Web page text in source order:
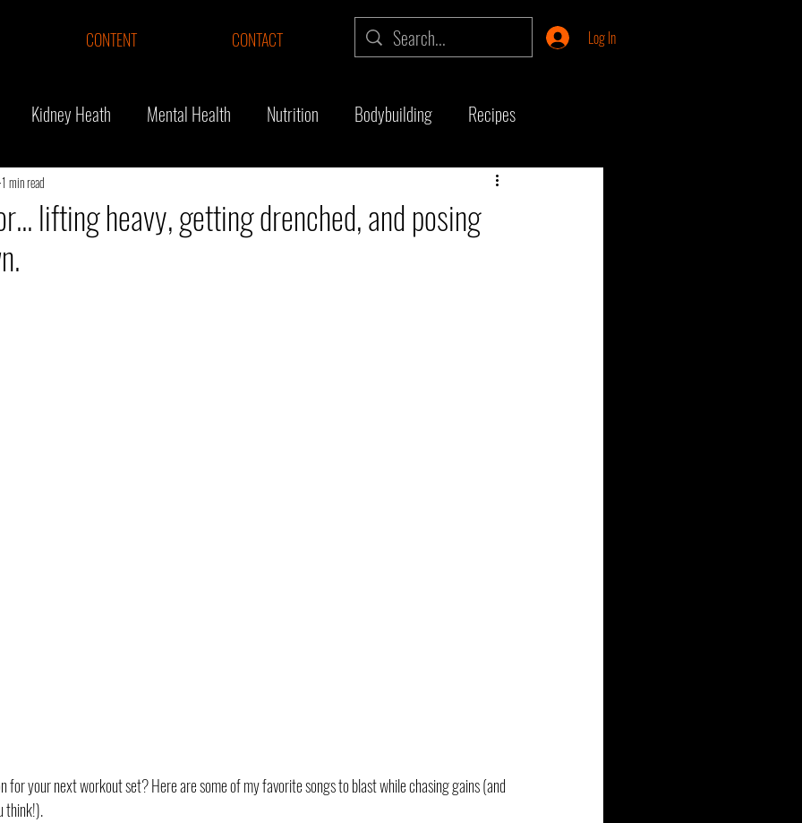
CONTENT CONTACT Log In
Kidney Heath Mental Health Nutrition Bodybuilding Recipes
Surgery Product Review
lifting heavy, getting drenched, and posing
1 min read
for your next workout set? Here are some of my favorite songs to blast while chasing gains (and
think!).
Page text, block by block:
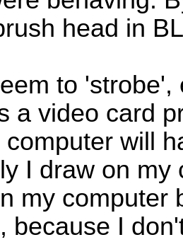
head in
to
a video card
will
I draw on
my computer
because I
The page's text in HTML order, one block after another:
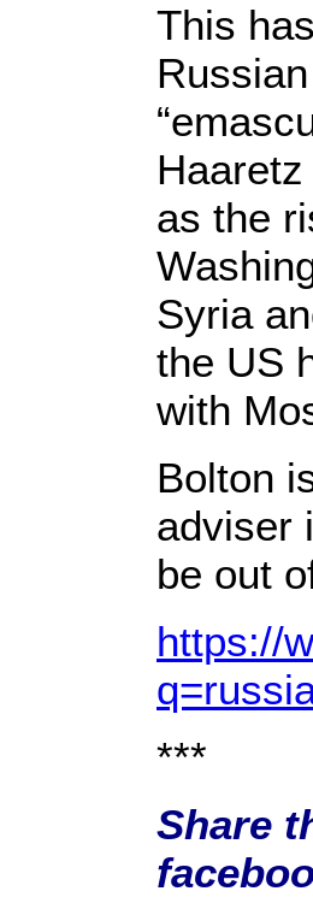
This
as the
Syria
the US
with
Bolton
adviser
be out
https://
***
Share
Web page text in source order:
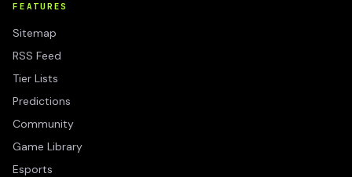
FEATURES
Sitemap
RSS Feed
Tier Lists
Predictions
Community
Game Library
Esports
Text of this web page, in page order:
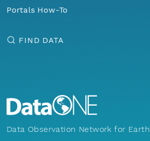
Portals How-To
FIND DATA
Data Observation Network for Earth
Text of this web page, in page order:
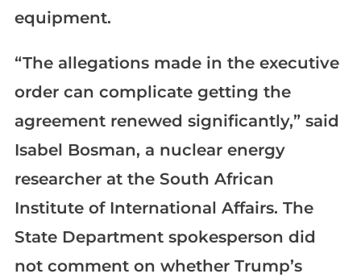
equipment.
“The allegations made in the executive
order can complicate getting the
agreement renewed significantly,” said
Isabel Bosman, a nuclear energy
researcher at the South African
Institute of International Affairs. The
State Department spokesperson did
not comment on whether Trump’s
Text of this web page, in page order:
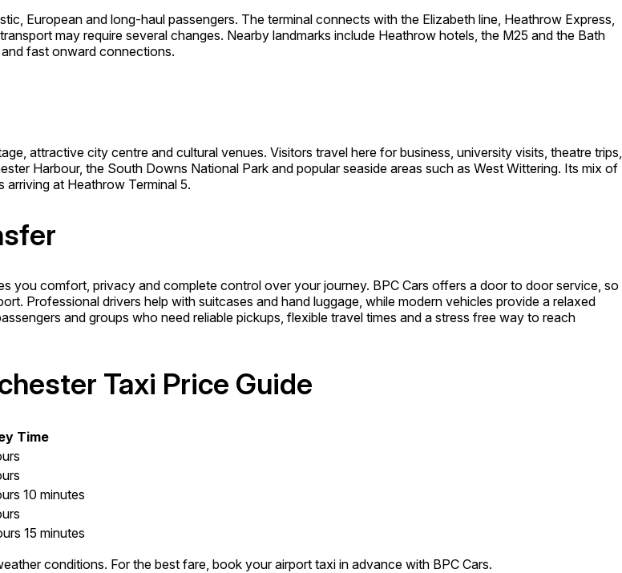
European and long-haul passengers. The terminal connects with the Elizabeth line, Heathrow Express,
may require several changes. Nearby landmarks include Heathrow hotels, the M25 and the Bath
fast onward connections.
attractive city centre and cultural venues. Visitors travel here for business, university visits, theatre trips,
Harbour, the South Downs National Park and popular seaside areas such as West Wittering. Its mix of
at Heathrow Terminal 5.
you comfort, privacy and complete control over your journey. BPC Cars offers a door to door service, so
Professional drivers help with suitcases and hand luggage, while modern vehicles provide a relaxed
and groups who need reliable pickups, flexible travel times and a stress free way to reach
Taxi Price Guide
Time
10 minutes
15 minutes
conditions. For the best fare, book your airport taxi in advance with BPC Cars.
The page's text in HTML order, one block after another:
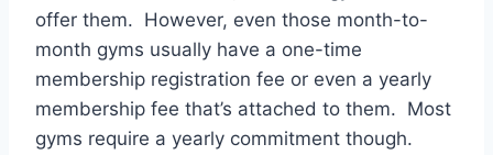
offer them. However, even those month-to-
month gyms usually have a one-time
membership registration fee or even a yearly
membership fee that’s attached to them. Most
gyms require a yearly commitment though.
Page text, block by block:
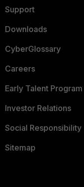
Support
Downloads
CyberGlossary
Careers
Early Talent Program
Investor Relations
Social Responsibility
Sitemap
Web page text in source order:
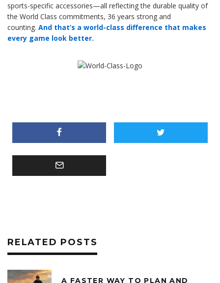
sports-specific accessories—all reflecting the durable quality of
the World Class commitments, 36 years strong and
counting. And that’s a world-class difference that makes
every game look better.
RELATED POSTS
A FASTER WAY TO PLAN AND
______________________________
* **Exercise**: Restate the entries verbatim and exclude any pictures.

* **Written response**:
Web page text in source order:
CONTENT CONTACT Log In
Kidney Heath Mental Health Nutrition Bodybuilding Recipes
Surgery Product Review
lifting heavy, getting drenched, and posing
1 min read
for your next workout set? Here are some of my favorite songs to blast while chasing gains (and
think!).
Page text, block by block:
head in
to
a video card
will
I draw on
my computer
because I
The page's text in HTML order, one block after another:
This
as the
Syria
the US
with
Bolton
adviser
be out
https://
***
Share
Web page text in source order:
FEATURES
Sitemap
RSS Feed
Tier Lists
Predictions
Community
Game Library
Esports
Text of this web page, in page order:
Portals How-To
FIND DATA
Data Observation Network for Earth
Text of this web page, in page order:
equipment.
“The allegations made in the executive
order can complicate getting the
agreement renewed significantly,” said
Isabel Bosman, a nuclear energy
researcher at the South African
Institute of International Affairs. The
State Department spokesperson did
not comment on whether Trump’s
Text of this web page, in page order:
European and long-haul passengers. The terminal connects with the Elizabeth line, Heathrow Express,
may require several changes. Nearby landmarks include Heathrow hotels, the M25 and the Bath
fast onward connections.
attractive city centre and cultural venues. Visitors travel here for business, university visits, theatre trips,
Harbour, the South Downs National Park and popular seaside areas such as West Wittering. Its mix of
at Heathrow Terminal 5.
you comfort, privacy and complete control over your journey. BPC Cars offers a door to door service, so
Professional drivers help with suitcases and hand luggage, while modern vehicles provide a relaxed
and groups who need reliable pickups, flexible travel times and a stress free way to reach
Taxi Price Guide
Time
10 minutes
15 minutes
conditions. For the best fare, book your airport taxi in advance with BPC Cars.
The page's text in HTML order, one block after another:
offer them. However, even those month-to-
month gyms usually have a one-time
membership registration fee or even a yearly
membership fee that’s attached to them. Most
gyms require a yearly commitment though.
Page text, block by block:
Support
Downloads
CyberGlossary
Careers
Early Talent Program
Investor Relations
Social Responsibility
Sitemap
Web page text in source order:
sports-specific accessories—all reflecting the durable quality of
the World Class commitments, 36 years strong and
counting. And that’s a world-class difference that makes
every game look better.
RELATED POSTS
A FASTER WAY TO PLAN AND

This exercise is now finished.